Michon la verdad que esta muy bueno el proyecto, ademas de quedar bonito, tambien lo reciclas ..
Nunca me imagine hacer algo asi con una lampara de bajo consumo.
Saludos


----------



## chinoelvago (Abr 28, 2012)

hola alguien hizo proyecto de michon


----------



## duile (Abr 28, 2012)

hola a todos ! ya armé el proyecto
ilumina con buen color blanco!!
pero el angulo de iluminación es pobre-... osea es casi direccional!


----------



## phavlo (Abr 28, 2012)

> pero el angulo de iluminación es pobre-... osea es casi direccional!

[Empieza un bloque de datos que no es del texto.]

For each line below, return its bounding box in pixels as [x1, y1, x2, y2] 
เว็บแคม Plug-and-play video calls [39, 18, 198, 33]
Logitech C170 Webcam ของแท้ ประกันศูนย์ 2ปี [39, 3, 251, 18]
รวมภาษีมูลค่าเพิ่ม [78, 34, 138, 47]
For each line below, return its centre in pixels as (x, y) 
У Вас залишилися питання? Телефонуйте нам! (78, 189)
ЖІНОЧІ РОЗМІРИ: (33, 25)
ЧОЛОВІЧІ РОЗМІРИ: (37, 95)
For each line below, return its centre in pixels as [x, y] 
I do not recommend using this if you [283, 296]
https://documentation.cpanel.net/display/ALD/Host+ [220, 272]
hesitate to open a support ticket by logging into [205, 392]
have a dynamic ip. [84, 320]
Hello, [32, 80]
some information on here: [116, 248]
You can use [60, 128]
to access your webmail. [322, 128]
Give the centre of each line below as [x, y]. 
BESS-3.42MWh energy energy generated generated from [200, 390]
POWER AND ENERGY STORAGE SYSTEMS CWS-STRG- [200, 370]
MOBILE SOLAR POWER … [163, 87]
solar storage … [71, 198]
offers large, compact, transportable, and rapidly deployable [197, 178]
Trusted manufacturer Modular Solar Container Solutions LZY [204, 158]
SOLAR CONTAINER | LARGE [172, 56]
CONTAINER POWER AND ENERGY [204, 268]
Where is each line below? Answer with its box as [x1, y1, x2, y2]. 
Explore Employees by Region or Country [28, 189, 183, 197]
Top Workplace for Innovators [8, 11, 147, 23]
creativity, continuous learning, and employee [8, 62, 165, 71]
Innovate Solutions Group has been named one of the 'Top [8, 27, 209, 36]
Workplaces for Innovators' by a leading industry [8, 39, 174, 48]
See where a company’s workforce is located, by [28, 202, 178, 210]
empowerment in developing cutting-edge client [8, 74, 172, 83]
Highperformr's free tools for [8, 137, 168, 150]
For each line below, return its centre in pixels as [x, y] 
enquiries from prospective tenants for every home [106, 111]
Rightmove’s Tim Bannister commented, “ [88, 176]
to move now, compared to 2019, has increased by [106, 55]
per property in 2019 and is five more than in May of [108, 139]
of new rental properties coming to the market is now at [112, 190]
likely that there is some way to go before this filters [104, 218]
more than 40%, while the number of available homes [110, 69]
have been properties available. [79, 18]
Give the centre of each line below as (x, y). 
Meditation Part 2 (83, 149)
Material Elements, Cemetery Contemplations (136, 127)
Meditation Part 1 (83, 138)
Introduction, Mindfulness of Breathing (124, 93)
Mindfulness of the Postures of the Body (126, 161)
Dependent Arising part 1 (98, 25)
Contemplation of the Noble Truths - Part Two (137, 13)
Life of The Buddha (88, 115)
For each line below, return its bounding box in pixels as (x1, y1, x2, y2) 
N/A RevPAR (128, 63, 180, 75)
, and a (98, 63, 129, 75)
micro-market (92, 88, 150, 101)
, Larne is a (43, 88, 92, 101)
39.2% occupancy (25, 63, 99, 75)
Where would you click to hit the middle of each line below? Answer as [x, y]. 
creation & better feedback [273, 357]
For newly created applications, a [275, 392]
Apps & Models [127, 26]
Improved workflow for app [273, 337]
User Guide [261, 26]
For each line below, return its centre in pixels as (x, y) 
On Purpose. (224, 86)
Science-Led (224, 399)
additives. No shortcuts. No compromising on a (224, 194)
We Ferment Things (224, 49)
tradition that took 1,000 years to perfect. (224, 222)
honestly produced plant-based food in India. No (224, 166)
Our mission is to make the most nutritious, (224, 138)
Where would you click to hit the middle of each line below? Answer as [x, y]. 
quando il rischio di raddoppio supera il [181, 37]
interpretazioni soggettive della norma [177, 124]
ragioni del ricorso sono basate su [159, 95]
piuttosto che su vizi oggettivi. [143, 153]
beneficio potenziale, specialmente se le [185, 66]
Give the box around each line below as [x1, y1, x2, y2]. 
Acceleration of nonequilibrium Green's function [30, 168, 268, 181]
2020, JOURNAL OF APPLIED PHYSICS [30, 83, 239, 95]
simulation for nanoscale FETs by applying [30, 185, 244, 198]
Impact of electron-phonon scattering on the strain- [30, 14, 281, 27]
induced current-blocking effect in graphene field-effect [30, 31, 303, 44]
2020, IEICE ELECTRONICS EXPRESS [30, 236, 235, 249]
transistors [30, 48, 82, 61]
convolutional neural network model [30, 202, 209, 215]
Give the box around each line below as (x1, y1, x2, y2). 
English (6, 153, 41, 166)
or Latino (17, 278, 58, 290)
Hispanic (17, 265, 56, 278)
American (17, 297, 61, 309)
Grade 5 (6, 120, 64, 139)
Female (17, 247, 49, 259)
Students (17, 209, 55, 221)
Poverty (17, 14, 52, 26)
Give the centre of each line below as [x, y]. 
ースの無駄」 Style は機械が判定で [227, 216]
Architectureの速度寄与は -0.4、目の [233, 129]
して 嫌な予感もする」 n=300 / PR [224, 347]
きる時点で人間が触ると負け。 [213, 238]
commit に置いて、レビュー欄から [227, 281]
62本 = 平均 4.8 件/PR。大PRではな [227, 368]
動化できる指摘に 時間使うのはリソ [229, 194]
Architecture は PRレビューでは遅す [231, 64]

Eso se solucionaría cambiando los leds por otros que tengan mayor angulo...


----------



## chinoelvago (Jun 8, 2012)

si proba con los led flat este finde armo uno y les digo como me fue , va si los consigo


----------



## almendra (Jun 8, 2012)

lo que posteo michon, ya lo habia realizado y anda de diez, la placa que tengo son muchos leds rojos, azules, y verdes de alta luminocidad y 10mm, me pase con 200 es un poco menos, no los conte!  ahora estoy  por realizar este circuito http://www.electronicafacil.net/circuitos/Luces-coche-fantastico.html
y veo que otras ideas puedo encontrar para un Pub hacer una iluminación copada!
saludos a todos y gracias por todoo!


----------



## eduardo silva (Jun 8, 2012)

Buena información me abre las puertas a muchas ideas Gracias foreros


----------